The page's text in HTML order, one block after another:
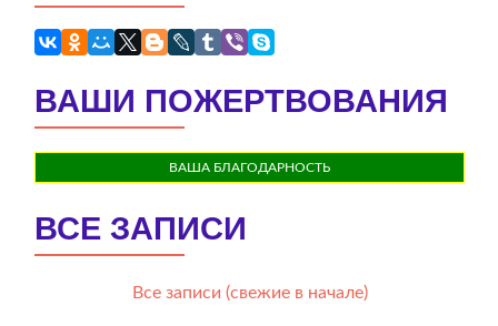
ВАШИ ПОЖЕРТВОВАНИЯ
ВАША БЛАГОДАРНОСТЬ
ВСЕ ЗАПИСИ
Все записи (свежие в начале)
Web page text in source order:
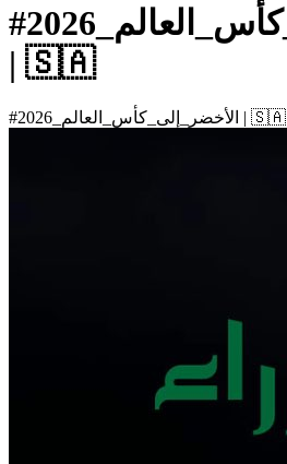
#الأخضر_إلى_كأس_العالم_2026
| 🇸🇦
#الأخضر_إلى_كأس_العالم_2026 | 🇸🇦
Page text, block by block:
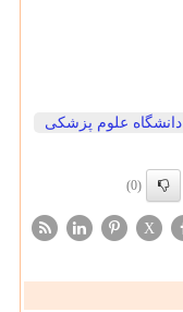
دانشگاه علوم پزشكی
(0)
X
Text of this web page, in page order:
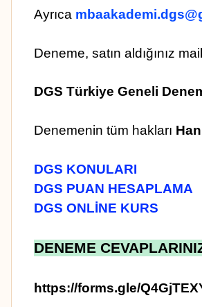
Ayrıca
Deneme, satın aldığınız
DGS Türkiye Geneli
Denemenin tüm hakları
DGS KONULARI
DGS PUAN HESAPLAMA
DGS ONLİNE KURS
DENEME
https://forms.gle/
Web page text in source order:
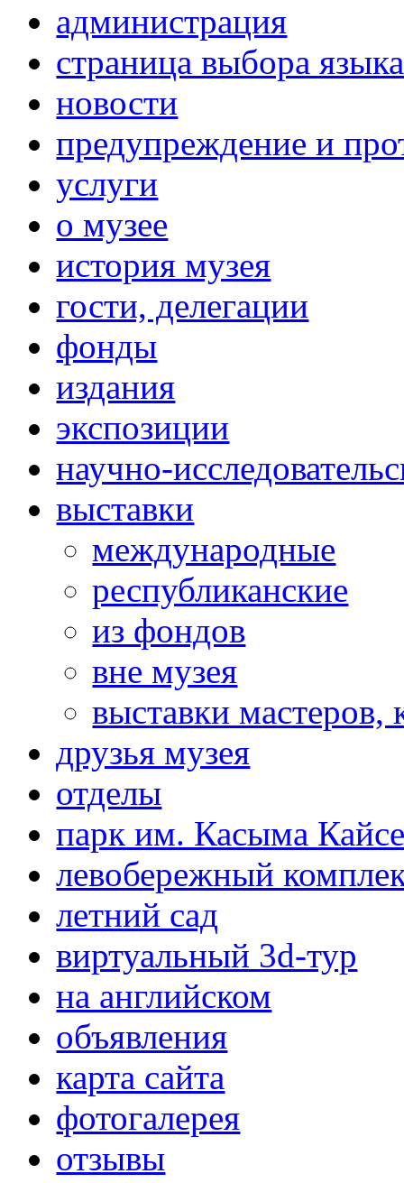
администрация
страница выбора языка
новости
предупреждение и
услуги
о музее
история музея
гости, делегации
фонды
издания
экспозиции
научно-
выставки
международные
республиканские
из фондов
вне музея
выставки мастеров,
друзья музея
отделы
парк им. Касыма
левобережный
летний сад
виртуальный 3d-тур
на английском
объявления
карта сайта
фотогалерея
отзывы
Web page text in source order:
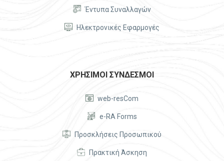

 Έντυπα Συναλλαγών

 Ηλεκτρονικές Εφαρμογές
ΧΡΗΣΙΜΟΙ ΣΥΝΔΕΣΜΟΙ

 web-resCom

 e-RA Forms

 Προσκλήσεις Προσωπικού

 Πρακτική Άσκηση
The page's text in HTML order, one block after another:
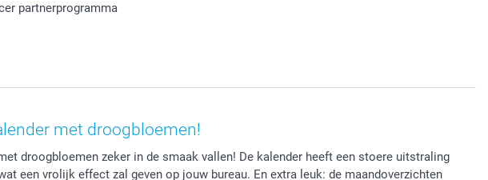
partnerprogramma
met droogbloemen!
droogbloemen zeker in de smaak vallen! De kalender heeft een stoere uitstraling
een vrolijk effect zal geven op jouw bureau. En extra leuk: de maandoverzichten
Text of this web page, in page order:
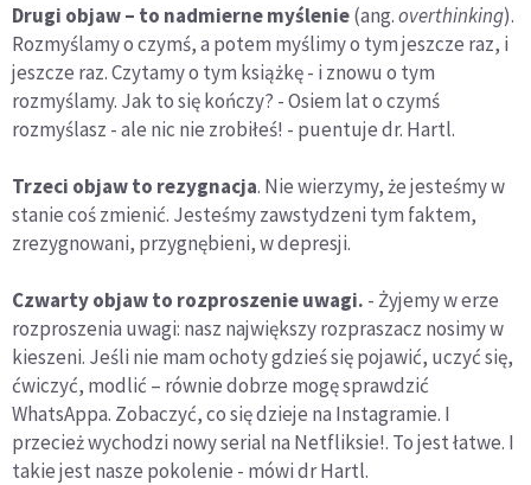
Drugi objaw – to nadmierne myślenie(ang.overthinking).
Rozmyślamy o czymś, a potem myślimy o tym jeszcze raz, i
jeszcze raz. Czytamy o tym książkę - i znowu o tym
rozmyślamy. Jak to się kończy? - Osiem lat o czymś
rozmyślasz - ale nic nie zrobiłeś! - puentuje dr. Hartl.
Trzeci objaw to rezygnacja. Nie wierzymy, że jesteśmy w
stanie coś zmienić. Jesteśmy zawstydzeni tym faktem,
zrezygnowani, przygnębieni, w depresji.
Czwarty objaw to rozproszenie uwagi. - Żyjemy w erze
rozproszenia uwagi: nasz największy rozpraszacz nosimy w
kieszeni. Jeśli nie mam ochoty gdzieś się pojawić, uczyć się,
ćwiczyć, modlić – równie dobrze mogę sprawdzić
WhatsAppa. Zobaczyć, co się dzieje na Instagramie. I
przecież wychodzi nowy serial na Netfliksie!. To jest łatwe. I
takie jest nasze pokolenie - mówi dr Hartl.
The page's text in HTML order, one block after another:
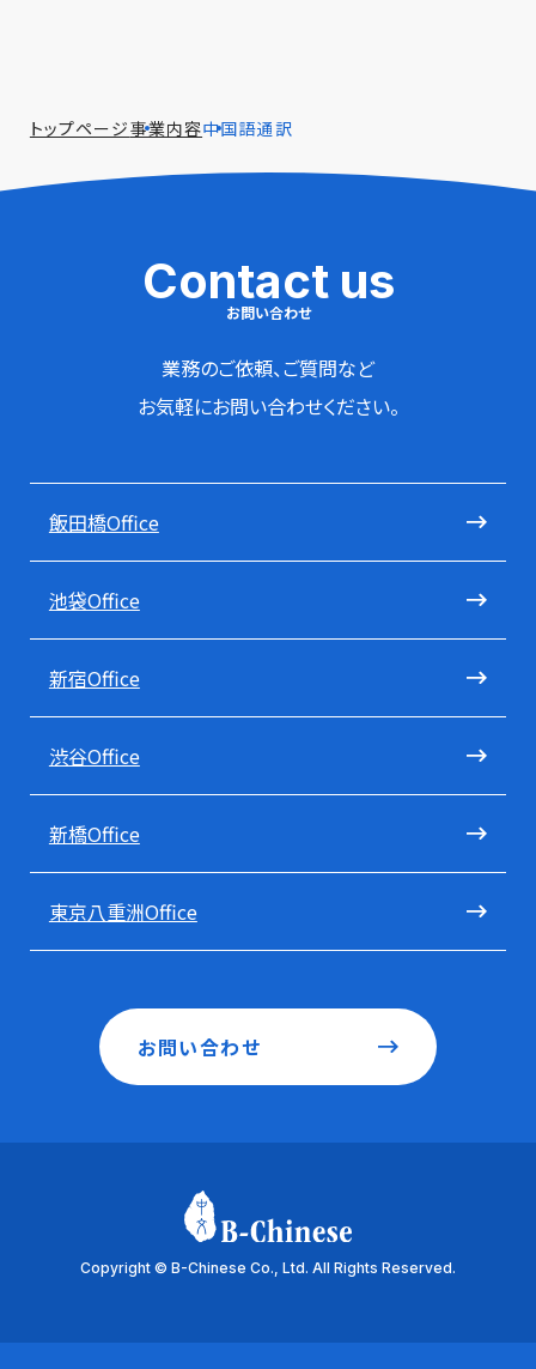
トップページ事業内容中国語通訳
Contact us
お問い合わせ
業務のご依頼、ご質問など
お気軽にお問い合わせください。
飯田橋Office
池袋Office
新宿Office
渋谷Office
新橋Office
東京八重洲Office
お問い合わせ
Copyright © B-Chinese Co., Ltd. All Rights Reserved.
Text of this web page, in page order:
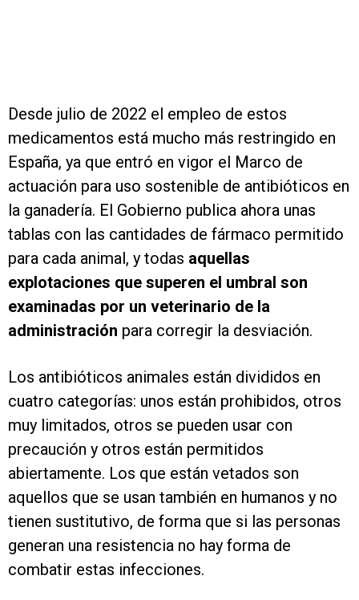
Desde julio de 2022 el empleo de estos
medicamentos está mucho más restringido en
España, ya que entró en vigor el Marco de
actuación para uso sostenible de antibióticos en
la ganadería. El Gobierno publica ahora unas
tablas con las cantidades de fármaco permitido
para cada animal, y todas aquellas
explotaciones que superen el umbral son
examinadas por un veterinario de la
administración para corregir la desviación.
Los antibióticos animales están divididos en
cuatro categorías: unos están prohibidos, otros
muy limitados, otros se pueden usar con
precaución y otros están permitidos
abiertamente. Los que están vetados son
aquellos que se usan también en humanos y no
tienen sustitutivo, de forma que si las personas
generan una resistencia no hay forma de
combatir estas infecciones.
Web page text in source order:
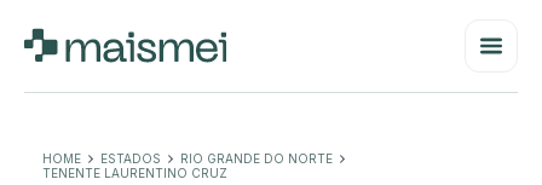
HOME ESTADOS
RIO GRANDE DO NORTE
TENENTE LAURENTINO CRUZ
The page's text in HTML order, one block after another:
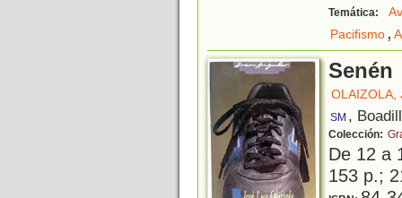
Temática:
Pacifismo,
Senén
OLAIZOLA,
SM ,
Colección:
De 12 a
153 p.;
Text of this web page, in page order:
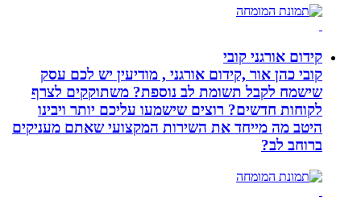
קידום אורגני קובי
קובי כהן אור ,קידום אורגני , מודיעין יש לכם עסק
שישמח לקבל תשומת לב נוספת? משתוקקים לצרף
לקוחות חדשים? רוצים שישמעו עליכם יותר ויבינו
היטב מה מייחד את השירות המקצועי שאתם מעניקים
ברוחב לב?
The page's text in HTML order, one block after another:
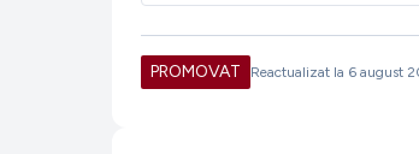
PROMOVAT Reactualizat la 6 august
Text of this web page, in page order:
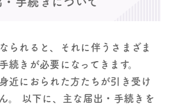
られると、それに伴うさまざま
続きが必要になってきます。
近におられた方たちが引き受け
。 以下に、主な届出・手続きを
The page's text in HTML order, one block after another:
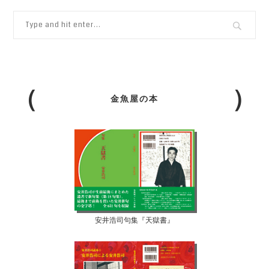
金魚屋の本
安井浩司句集『天獄書』
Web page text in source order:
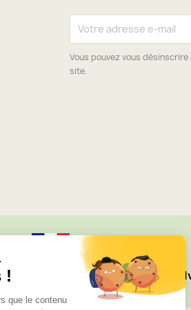
Vous pouvez vous
site.
Société française
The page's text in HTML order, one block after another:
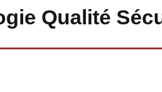
Qualité
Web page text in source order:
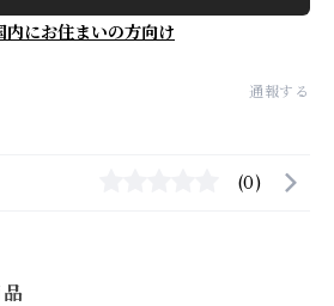
内にお住まいの方向け
通報する
(0)
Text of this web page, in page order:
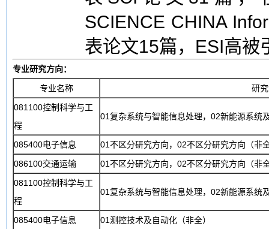
SCIENCE CHINA
表论文15篇，ESI高被
专业研究方向：
专业名称
研
081100控制科学与工
程
01复杂系统与智能信息处理，02新能源系统
085400电子信息
01不区分研究方向，02不区分研究方向（非
086100交通运输
01不区分研究方向，02不区分研究方向（非
081100控制科学与工
程
01复杂系统与智能信息处理，02新能源系统
085400电子信息
01测控技术及自动化（非全）
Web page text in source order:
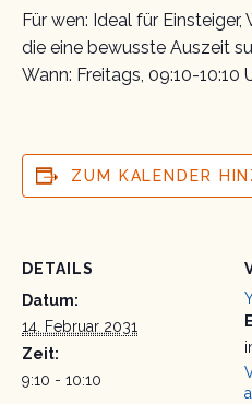
Für wen: Ideal für
die eine bewusste Auszeit
Wann: Freitags, 09:10-10:10
ZUM KALENDER
DETAILS
Datum:
14. Februar 2031
Zeit:
9:10 - 10:10
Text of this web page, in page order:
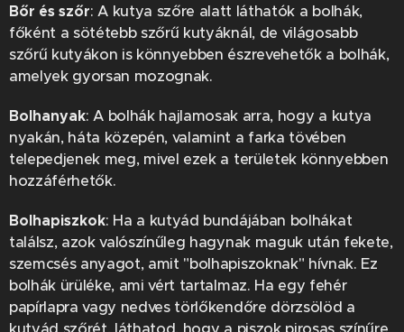
Bőr és szőr: A kutya szőre alatt láthatók a bolhák,
főként a sötétebb szőrű kutyáknál, de világosabb
szőrű kutyákon is könnyebben észrevehetők a bolhák,
amelyek gyorsan mozognak.
Bolhanyak: A bolhák hajlamosak arra, hogy a kutya
nyakán, háta közepén, valamint a farka tövében
telepedjenek meg, mivel ezek a területek könnyebben
hozzáférhetők.
Bolhapiszkok: Ha a kutyád bundájában bolhákat
találsz, azok valószínűleg hagynak maguk után fekete,
szemcsés anyagot, amit "bolhapiszoknak" hívnak. Ez
bolhák ürüléke, ami vért tartalmaz. Ha egy fehér
papírlapra vagy nedves törlőkendőre dörzsölöd a
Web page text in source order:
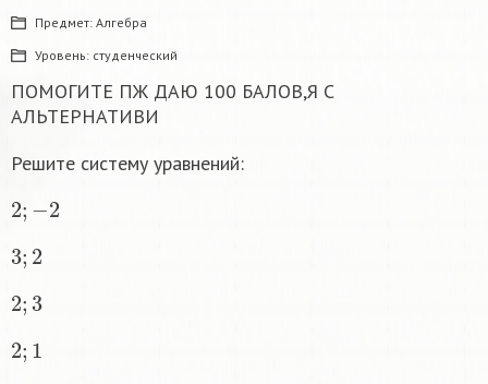
Предмет: Алгебра
Уровень: студенческий
ПОМОГИТЕ ПЖ ДАЮ 100 БАЛОВ,Я С
АЛЬТЕРНАТИВИ
Решите систему уравнений:
2
2
3 2
2 3
2 1

▬▬▬▬▬▬

§ **WHAT IS BEING ASKED**: What is needed here is an exact repetition of the listing above, pictures excluded.

§ **RESPONSE AREA**:
The page's text in HTML order, one block after another:
ВАШИ ПОЖЕРТВОВАНИЯ
ВАША БЛАГОДАРНОСТЬ
ВСЕ ЗАПИСИ
Все записи (свежие в начале)
Web page text in source order:
#الأخضر_إلى_كأس_العالم_2026
| 🇸🇦
#الأخضر_إلى_كأس_العالم_2026 | 🇸🇦
Page text, block by block:
دانشگاه علوم پزشكی
(0)
X
Text of this web page, in page order:
Ayrıca
Deneme, satın aldığınız
DGS Türkiye Geneli
Denemenin tüm hakları
DGS KONULARI
DGS PUAN HESAPLAMA
DGS ONLİNE KURS
DENEME
https://forms.gle/
Web page text in source order:
администрация
страница выбора языка
новости
предупреждение и
услуги
о музее
история музея
гости, делегации
фонды
издания
экспозиции
научно-
выставки
международные
республиканские
из фондов
вне музея
выставки мастеров,
друзья музея
отделы
парк им. Касыма
левобережный
летний сад
виртуальный 3d-тур
на английском
объявления
карта сайта
фотогалерея
отзывы
Web page text in source order:

 Έντυπα Συναλλαγών

 Ηλεκτρονικές Εφαρμογές
ΧΡΗΣΙΜΟΙ ΣΥΝΔΕΣΜΟΙ

 web-resCom

 e-RA Forms

 Προσκλήσεις Προσωπικού

 Πρακτική Άσκηση
The page's text in HTML order, one block after another:
partnerprogramma
met droogbloemen!
droogbloemen zeker in de smaak vallen! De kalender heeft een stoere uitstraling
een vrolijk effect zal geven op jouw bureau. En extra leuk: de maandoverzichten
Text of this web page, in page order:
Drugi objaw – to nadmierne myślenie(ang.overthinking).
Rozmyślamy o czymś, a potem myślimy o tym jeszcze raz, i
jeszcze raz. Czytamy o tym książkę - i znowu o tym
rozmyślamy. Jak to się kończy? - Osiem lat o czymś
rozmyślasz - ale nic nie zrobiłeś! - puentuje dr. Hartl.
Trzeci objaw to rezygnacja. Nie wierzymy, że jesteśmy w
stanie coś zmienić. Jesteśmy zawstydzeni tym faktem,
zrezygnowani, przygnębieni, w depresji.
Czwarty objaw to rozproszenie uwagi. - Żyjemy w erze
rozproszenia uwagi: nasz największy rozpraszacz nosimy w
kieszeni. Jeśli nie mam ochoty gdzieś się pojawić, uczyć się,
ćwiczyć, modlić – równie dobrze mogę sprawdzić
WhatsAppa. Zobaczyć, co się dzieje na Instagramie. I
przecież wychodzi nowy serial na Netfliksie!. To jest łatwe. I
takie jest nasze pokolenie - mówi dr Hartl.
The page's text in HTML order, one block after another:
トップページ事業内容中国語通訳
Contact us
お問い合わせ
業務のご依頼、ご質問など
お気軽にお問い合わせください。
飯田橋Office
池袋Office
新宿Office
渋谷Office
新橋Office
東京八重洲Office
お問い合わせ
Copyright © B-Chinese Co., Ltd. All Rights Reserved.
Text of this web page, in page order:
Desde julio de 2022 el empleo de estos
medicamentos está mucho más restringido en
España, ya que entró en vigor el Marco de
actuación para uso sostenible de antibióticos en
la ganadería. El Gobierno publica ahora unas
tablas con las cantidades de fármaco permitido
para cada animal, y todas aquellas
explotaciones que superen el umbral son
examinadas por un veterinario de la
administración para corregir la desviación.
Los antibióticos animales están divididos en
cuatro categorías: unos están prohibidos, otros
muy limitados, otros se pueden usar con
precaución y otros están permitidos
abiertamente. Los que están vetados son
aquellos que se usan también en humanos y no
tienen sustitutivo, de forma que si las personas
generan una resistencia no hay forma de
combatir estas infecciones.
Web page text in source order:
HOME ESTADOS
RIO GRANDE DO NORTE
TENENTE LAURENTINO CRUZ
The page's text in HTML order, one block after another:
Temática:
Pacifismo,
Senén
OLAIZOLA,
SM ,
Colección:
De 12 a
153 p.;
Text of this web page, in page order:
קידום אורגני קובי
קובי כהן אור ,קידום אורגני , מודיעין יש לכם עסק
שישמח לקבל תשומת לב נוספת? משתוקקים לצרף
לקוחות חדשים? רוצים שישמעו עליכם יותר ויבינו
היטב מה מייחד את השירות המקצועי שאתם מעניקים
ברוחב לב?
The page's text in HTML order, one block after another:
PROMOVAT Reactualizat la 6 august
Text of this web page, in page order:
られると、それに伴うさまざま
続きが必要になってきます。
近におられた方たちが引き受け
。 以下に、主な届出・手続きを
The page's text in HTML order, one block after another:
金魚屋の本
安井浩司句集『天獄書』
Web page text in source order:
Vous pouvez vous
site.
Société française
The page's text in HTML order, one block after another:
Qualité
Web page text in source order:
内にお住まいの方向け
通報する
(0)
Text of this web page, in page order:
SCIENCE CHINA
表论文15篇，ESI高被
专业研究方向：
专业名称
研
081100控制科学与工
程
01复杂系统与智能信息处理，02新能源系统
085400电子信息
01不区分研究方向，02不区分研究方向（非
086100交通运输
01不区分研究方向，02不区分研究方向（非
081100控制科学与工
程
01复杂系统与智能信息处理，02新能源系统
085400电子信息
01测控技术及自动化（非全）
Web page text in source order:
Für wen: Ideal für
die eine bewusste Auszeit
Wann: Freitags, 09:10-10:10
ZUM KALENDER
DETAILS
Datum:
14. Februar 2031
Zeit:
9:10 - 10:10
Text of this web page, in page order:
Bőr és szőr: A kutya szőre alatt láthatók a bolhák,
főként a sötétebb szőrű kutyáknál, de világosabb
szőrű kutyákon is könnyebben észrevehetők a bolhák,
amelyek gyorsan mozognak.
Bolhanyak: A bolhák hajlamosak arra, hogy a kutya
nyakán, háta közepén, valamint a farka tövében
telepedjenek meg, mivel ezek a területek könnyebben
hozzáférhetők.
Bolhapiszkok: Ha a kutyád bundájában bolhákat
találsz, azok valószínűleg hagynak maguk után fekete,
szemcsés anyagot, amit "bolhapiszoknak" hívnak. Ez
bolhák ürüléke, ami vért tartalmaz. Ha egy fehér
papírlapra vagy nedves törlőkendőre dörzsölöd a
Web page text in source order:
Предмет: Алгебра
Уровень: студенческий
ПОМОГИТЕ ПЖ ДАЮ 100 БАЛОВ,Я С
АЛЬТЕРНАТИВИ
Решите систему уравнений:
2
2
3 2
2 3
2 1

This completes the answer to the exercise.